### EXERCISE DESCRIPTION
Nothing but the text of the records belongs in your answer: repeat all of it exactly and leave out the images.

### INPUT RECORDS
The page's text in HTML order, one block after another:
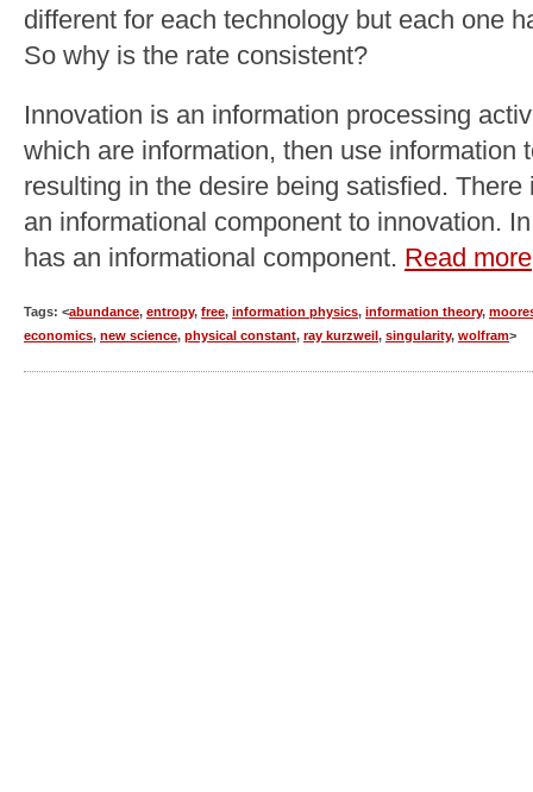
different for each technology but each one
So why is the rate consistent?
Innovation is an information processing
which are information, then use information
resulting in the desire being satisfied.
an informational component to innovation.
has an informational component. Read more
Tags: <abundance, entropy, free, information physics, information theory,
economics, new science, physical constant, ray kurzweil, singularity, wolfram>
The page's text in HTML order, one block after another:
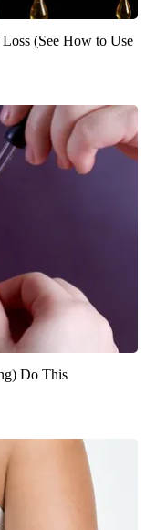
(See How to Use
Do This
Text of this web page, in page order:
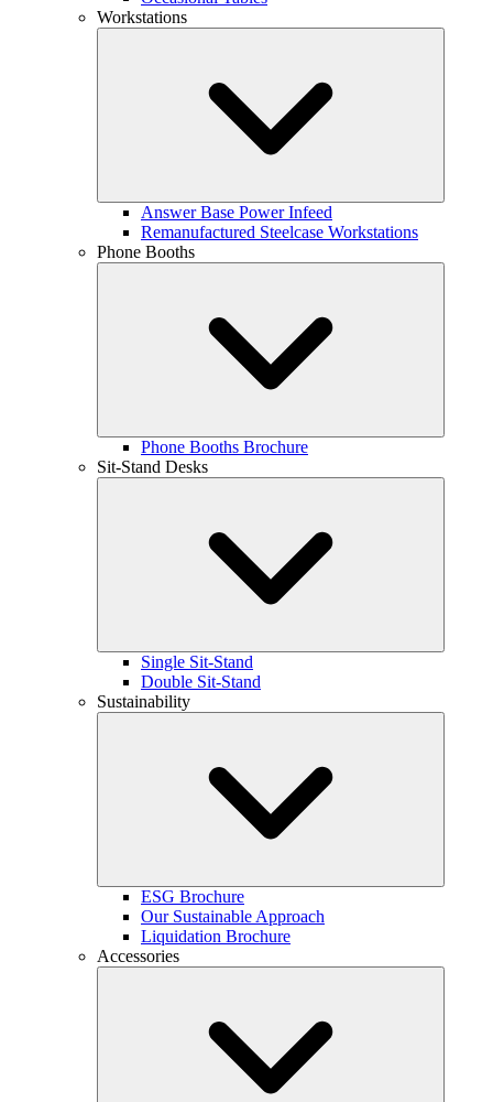
Workstations
Answer Base Power Infeed
Remanufactured Steelcase Workstations
Phone Booths
Phone Booths Brochure
Sit-Stand Desks
Single Sit-Stand
Double Sit-Stand
Sustainability
ESG Brochure
Our Sustainable Approach
Liquidation Brochure
Accessories
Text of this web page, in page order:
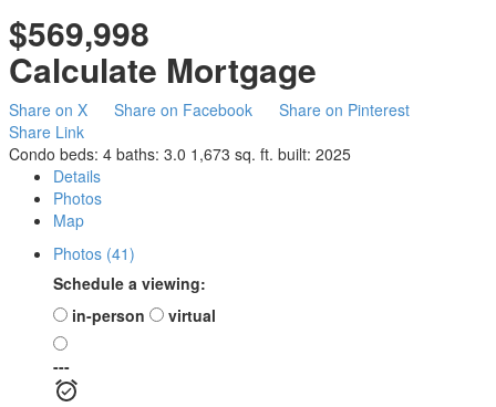
$569,998
Calculate Mortgage
Share on X Share on Facebook
Share on Pinterest
Share Link
Condo beds: 4 baths: 3.0 1,673 sq. ft. built: 2025
Details
Photos
Map
Photos (41)
Schedule a viewing:
in-person
virtual
---
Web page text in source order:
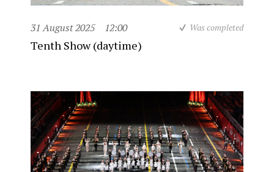
31 August 2025 12:00 Was completed
Tenth Show (daytime)
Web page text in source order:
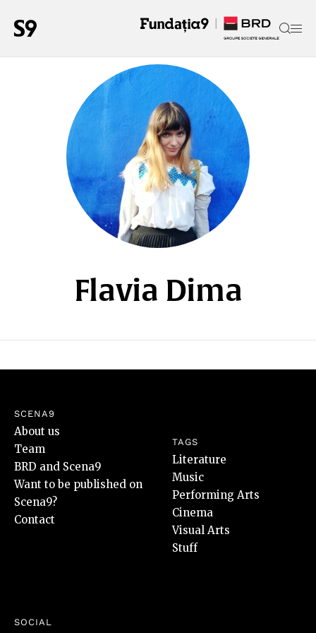
Flavia Dima
SCENA9
About us
Team
BRD and Scena9
Want to be published on
Scena9?
Contact
TAGS
Literature
Music
Performing Arts
Cinema
Visual Arts
Stuff
SOCIAL
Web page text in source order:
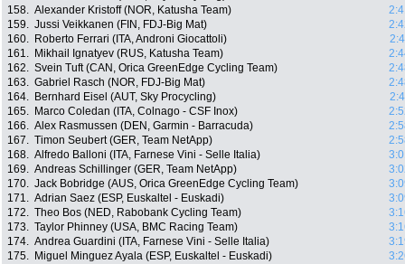
158. Alexander Kristoff (NOR, Katusha Team)
159. Jussi Veikkanen (FIN, FDJ-Big Mat)
160.
Roberto Ferrari (ITA, Androni Giocattoli)
161.
Mikhail Ignatyev (RUS, Katusha Team)
162. Svein Tuft (CAN, Orica GreenEdge Cycling Team)
163. Gabriel Rasch (NOR, FDJ-Big Mat)
164.
Bernhard Eisel (AUT, Sky Procycling)
165.
Marco Coledan (ITA, Colnago - CSF Inox)
166. Alex Rasmussen (DEN, Garmin - Barracuda)
167. Timon Seubert (GER, Team NetApp)
168. Alfredo Balloni (ITA, Farnese Vini - Selle Italia)
169. Andreas Schillinger (GER, Team NetApp)
170. Jack Bobridge (AUS, Orica GreenEdge Cycling Team)
171. Adrian Saez (ESP, Euskaltel - Euskadi)
172. Theo Bos (NED, Rabobank Cycling Team)
173. Taylor Phinney (USA, BMC Racing Team)
174. Andrea Guardini (ITA, Farnese Vini - Selle Italia)
175.
Miguel Minguez Ayala (ESP, Euskaltel - Euskadi)
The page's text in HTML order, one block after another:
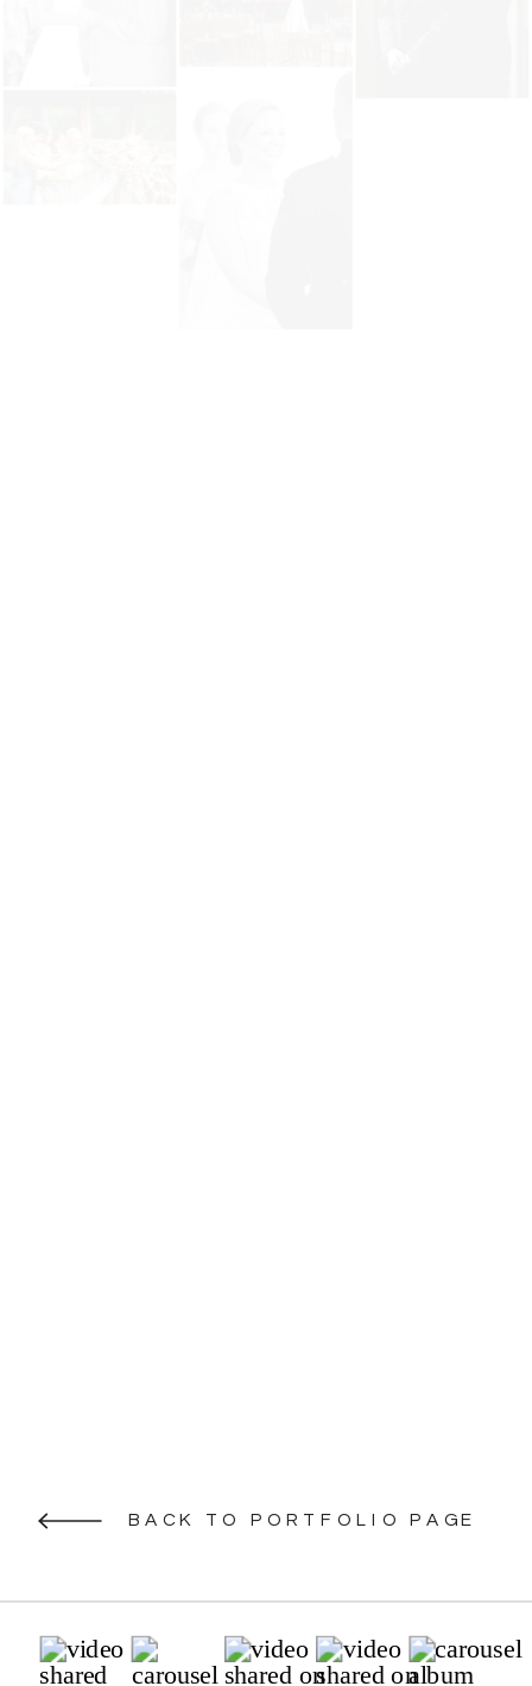
BACK TO PORTFOLIO PAGE
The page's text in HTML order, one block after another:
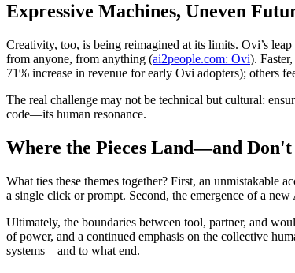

### PROBLEM SOLUTION
The page's text in HTML order, one block after another:
different for each technology but each one
So why is the rate consistent?
Innovation is an information processing
which are information, then use information
resulting in the desire being satisfied.
an informational component to innovation.
has an informational component. Read more
Tags: <abundance, entropy, free, information physics, information theory,
economics, new science, physical constant, ray kurzweil, singularity, wolfram>
The page's text in HTML order, one block after another:
(See How to Use
Do This
Text of this web page, in page order:
Workstations
Answer Base Power Infeed
Remanufactured Steelcase Workstations
Phone Booths
Phone Booths Brochure
Sit-Stand Desks
Single Sit-Stand
Double Sit-Stand
Sustainability
ESG Brochure
Our Sustainable Approach
Liquidation Brochure
Accessories
Text of this web page, in page order:
$569,998
Calculate Mortgage
Share on X Share on Facebook
Share on Pinterest
Share Link
Condo beds: 4 baths: 3.0 1,673 sq. ft. built: 2025
Details
Photos
Map
Photos (41)
Schedule a viewing:
in-person
virtual
---
Web page text in source order:
31 August 2025 12:00 Was completed
Tenth Show (daytime)
Web page text in source order:
Flavia Dima
SCENA9
About us
Team
BRD and Scena9
Want to be published on
Scena9?
Contact
TAGS
Literature
Music
Performing Arts
Cinema
Visual Arts
Stuff
SOCIAL
Web page text in source order:
158. Alexander Kristoff (NOR, Katusha Team)
159. Jussi Veikkanen (FIN, FDJ-Big Mat)
160.
Roberto Ferrari (ITA, Androni Giocattoli)
161.
Mikhail Ignatyev (RUS, Katusha Team)
162. Svein Tuft (CAN, Orica GreenEdge Cycling Team)
163. Gabriel Rasch (NOR, FDJ-Big Mat)
164.
Bernhard Eisel (AUT, Sky Procycling)
165.
Marco Coledan (ITA, Colnago - CSF Inox)
166. Alex Rasmussen (DEN, Garmin - Barracuda)
167. Timon Seubert (GER, Team NetApp)
168. Alfredo Balloni (ITA, Farnese Vini - Selle Italia)
169. Andreas Schillinger (GER, Team NetApp)
170. Jack Bobridge (AUS, Orica GreenEdge Cycling Team)
171. Adrian Saez (ESP, Euskaltel - Euskadi)
172. Theo Bos (NED, Rabobank Cycling Team)
173. Taylor Phinney (USA, BMC Racing Team)
174. Andrea Guardini (ITA, Farnese Vini - Selle Italia)
175.
Miguel Minguez Ayala (ESP, Euskaltel - Euskadi)
The page's text in HTML order, one block after another:
BACK TO PORTFOLIO PAGE
The page's text in HTML order, one block after another:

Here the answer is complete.